In an exemplary embodiment, the invention is directed to a communication system that includes a network device and a communication device. The communication device can communicate with the network device. The communication device includes a transmitter module and a control circuit. The control circuit can control the transmitter module to selectively transmit an RF (Radio Frequency) signal to the network device.

In some embodiments, the transmitter module transmits the RF signal to the network device during a plurality of first time periods.

In some embodiments, the transmitter module stops transmitting the RF signal to the network device during a plurality of second time periods.

In some embodiments, the second time periods are interleaved with the first time periods.

In some embodiments, the power of the RF signal is set to 0 during the second time periods.

In some embodiments, the control circuit controls the transmitter module according to the power of the RF signal.

In some embodiments, the control circuit calculates a timing average of the power of the RF signal, and compares the timing average with a first threshold and a second threshold.

In some embodiments, the second threshold is higher than the first threshold.
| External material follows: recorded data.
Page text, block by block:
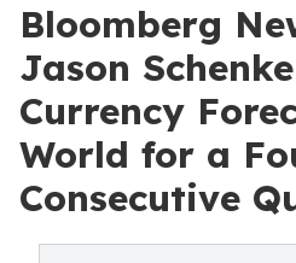
Bloomberg
Jason
Currency
World for a
Consecutive
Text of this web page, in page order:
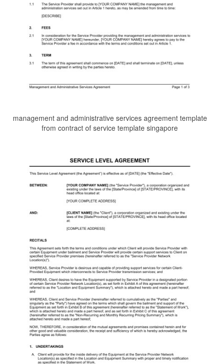
management and administrative services agreement template
from contract of service template singapore
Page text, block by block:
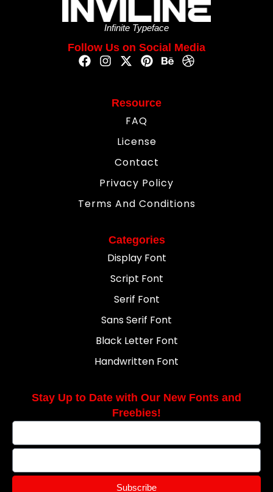
Infinite Typeface
Follow Us on Social Media
Resource
FAQ
License
Contact
Privacy Policy
Terms And Conditions
Categories
Display Font
Script Font
Serif Font
Sans Serif Font
Black Letter Font
Handwritten Font
Stay Up to Date with Our New Fonts and
Freebies!
Subscribe
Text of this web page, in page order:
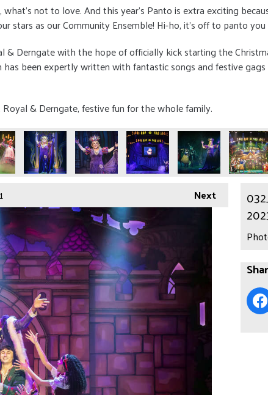
not to love. And this year’s Panto is extra exciting
stars as our Community Ensemble! Hi-ho, it’s off to panto
Derngate with the hope of officially kick starting the
been expertly written with fantastic songs and festive
& Derngate, festive fun for the whole family.
Next
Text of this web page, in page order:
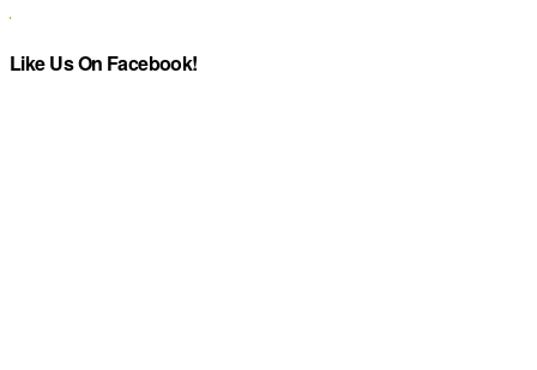
Like Us On Facebook!
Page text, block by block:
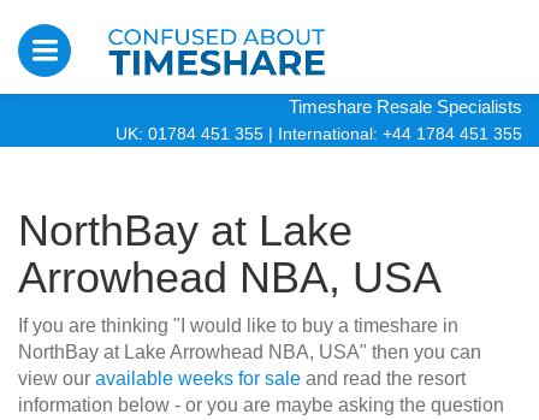
Timeshare Resale Specialists
UK: 01784 451 355 | International: +44 1784 451 355
NorthBay at Lake
Arrowhead NBA, USA
If you are thinking "I would like to buy a timeshare in
NorthBay at Lake Arrowhead NBA, USA" then you can
view our available weeks for sale and read the resort
information below - or you are maybe asking the question
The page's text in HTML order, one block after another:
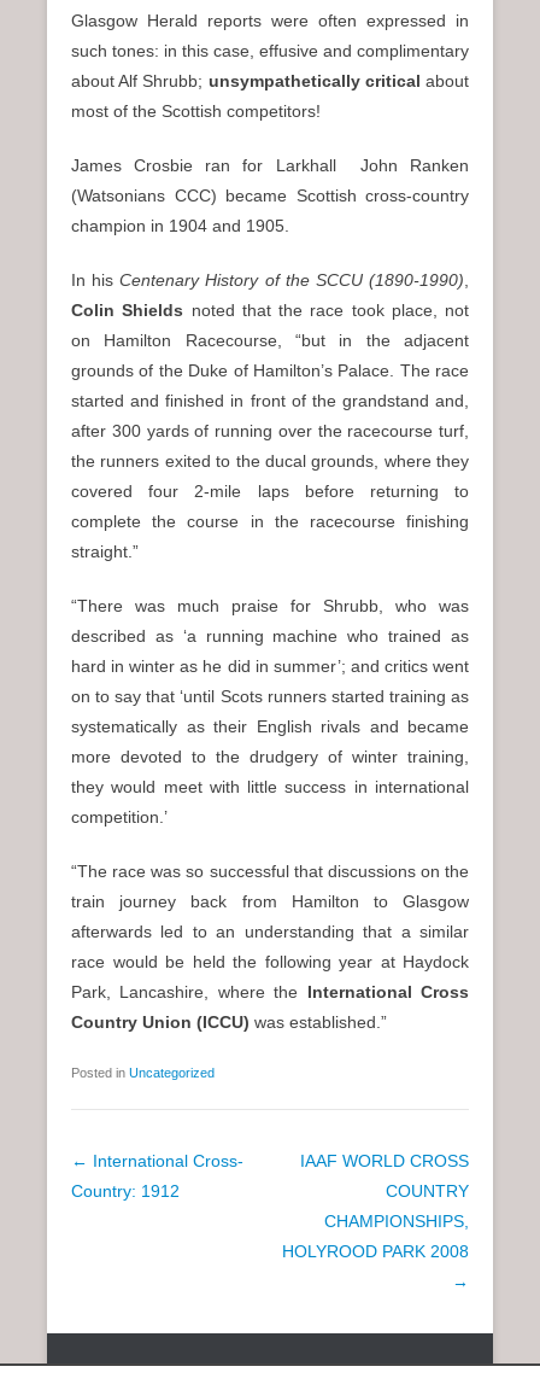
Glasgow Herald reports were often expressed in
such tones: in this case, effusive and complimentary
about Alf Shrubb; unsympathetically critical about
most of the Scottish competitors!
James Crosbie ran for Larkhall John Ranken
(Watsonians CCC) became Scottish cross-country
champion in 1904 and 1905.
In hisCentenary History of the SCCU (1890-1990)
Colin Shields noted that the race took place, not
on Hamilton Racecourse, “but in the adjacent
grounds of the Duke of Hamilton’s Palace. The race
started and finished in front of the grandstand and,
after 300 yards of running over the racecourse turf,
the runners exited to the ducal grounds, where they
covered four 2-mile laps before returning to
complete the course in the racecourse finishing
straight.”
“There was much praise for Shrubb, who was
described as ‘a running machine who trained as
hard in winter as he did in summer’; and critics went
on to say that ‘until Scots runners started training as
systematically as their English rivals and became
more devoted to the drudgery of winter training,
they would meet with little success in international
competition.’
“The race was so successful that discussions on the
train journey back from Hamilton to Glasgow
afterwards led to an understanding that a similar
race would be held the following year at Haydock
Park, Lancashire, where the International Cross
Country Union (ICCU) was established.”
Posted in Uncategorized
P
o
i
← International Cross-
Country: 1912
IAAF WORLD CROSS
COUNTRY
CHAMPIONSHIPS,
HOLYROOD PARK 2008
→
Copyright © 2026SCOTTISH DISTANCE RUNNING HISTORYAll

In some embodiments, if the timing average reaches the second threshold, the control circuit will control the transmitter module to stop performing an uplink transmission.

In some embodiments, if the timing average reaches the first threshold, the control circuit will control the transmitter module to resume performing the uplink transmission.

In some embodiments, the network device includes a base station.

In some embodiments, the network device includes a satellite.

In some embodiments, the communication device is a mobile phone.

In another exemplary embodiment, the invention is directed to a communication device for communicating with a network device. The communication device includes a transmitter module and a control circuit. The control circuit can control the transmitter module to selectively transmit an RF signal to the network device.

In another exemplary embodiment, the invention is directed to a communication method that includes the steps of: communicating with a network device by a communication device; and selectively transmitting an RF signal to the network device by the communication device.

In order to illustrate the purposes, features and advantages of the invention, the embodiments and figures of the invention are shown in detail as follows.

Certain terms are used throughout the description and following claims to refer to particular components. As one skilled in the art will appreciate, manufacturers may refer to a component by different names. This document does not intend to distinguish between components that differ in name but not function. In the following description and in the claims, the terms “include” and “comprise” are used in an open-ended fashion, and thus should be interpreted to mean “include, but not limited to...”. The term “substantially” means the value is within an acceptable error range. One skilled in the art can solve the technical problem within a predetermined error range and achieve the proposed technical performance. Also, the term “couple” is intended to mean either an indirect or direct electrical connection. Accordingly, if one device is coupled to another device, that connection may be through a direct electrical connection, or through an indirect electrical connection via other devices and connections.

The following disclosure provides many different embodiments, or examples, for implementing different features of the provided subject matter. Specific examples of components and arrangements are described below to simplify the present disclosure. These are, of course, merely examples and are not intended to be limiting. For example, the formation of a first feature over or on a second feature in the description that follows may include embodiments in which the first and second features are formed in direct contact, and may also include embodiments in which additional features may be formed between the first and second features, such that the first and second features may not be in direct contact. In addition, the present disclosure may repeat reference numerals and/or letters in the various examples. This repetition is for the purpose of simplicity and clarity and does not in itself dictate a relationship between the various embodiments and/or configurations discussed.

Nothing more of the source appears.